Have you recorded using a full set up or are you open to ideas?
Jason: We are open to whatever for sure! It just hasn’t happened yet and probably won’t soon as long as it feels good to us.
Tell us a bit about your background in music?
Donny: Mudhoney, ELO, EODM, AC/DC, ZZ Top. My grandma was a classical pianist and the she taught piano and organ played at funerals and weddings. My dad was a keyboardist as well he had a band pretty much my whole life and then went into playing for church. My parents said I started playing at 2, I don’t remember but I also don’t remember not playing.
Jason: My father is a preacher, so I started playing in our family country western gospel band touring around doing Carter Family songs and such around age 13 I think. Early country and rockabilly were my first loves, then my folks bought me a Louie Louie compilation that started with Kingsmen and ended with Black Flag. My parents accidentally introduced me to punk rock and it was downhill from there.

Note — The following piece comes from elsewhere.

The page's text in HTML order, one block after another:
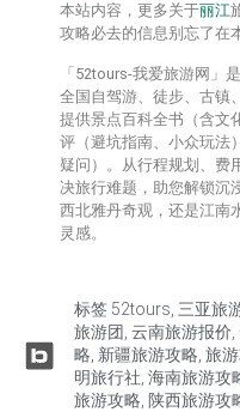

what plays on the stereo in the barbershop? maybe a short back and sides or sponsored ‘something for the weekend’ could be on the merch desk at future shows?
Donny: Punk, Metal, Garage, Rockabilly, rap, hip hop.
You teamed up with German label Hound Gawd Records (which you mentioned) they’ve released some great records how did that pairing come about?
Jason: Oliver from Hound Gawd! Got a copy of ‘Taste for Evil’ when we just finished it. It was mentioned to him by our shared publicist, Ilka. He dug it and the rest is history. We love Hound Gawd! All the bands are great.
Donny: I can’t say enough about if you’re putting out your art do it with someone who loves what you do or even more than you, this is why we are with Houndgawd.
What plans have you got in the future? Recording? touring? I heard you were ready to record album three in March. Did that happen? is Jack Endino involved again? What can we expect on the next record? Is Mike Watt playing on it at all? If you could get a bunch of guest musicians to join on the next record who would you love to ask?
Jason: Jack is definitely involved with everything we do. He really is the third Cutthroat Brother. Mr. Watt has offered to play on stuff again, yes, but we don’t know any specifics. We have another album planned out. We had to push it to a safer time because of Covid but we will be at it ASAP. I’ve asked Jesse Hughes from Eagles of Death Metal, he said he would be on it but we will see. I would love to get him and Jennie Vee on the next one. Cross your fingers.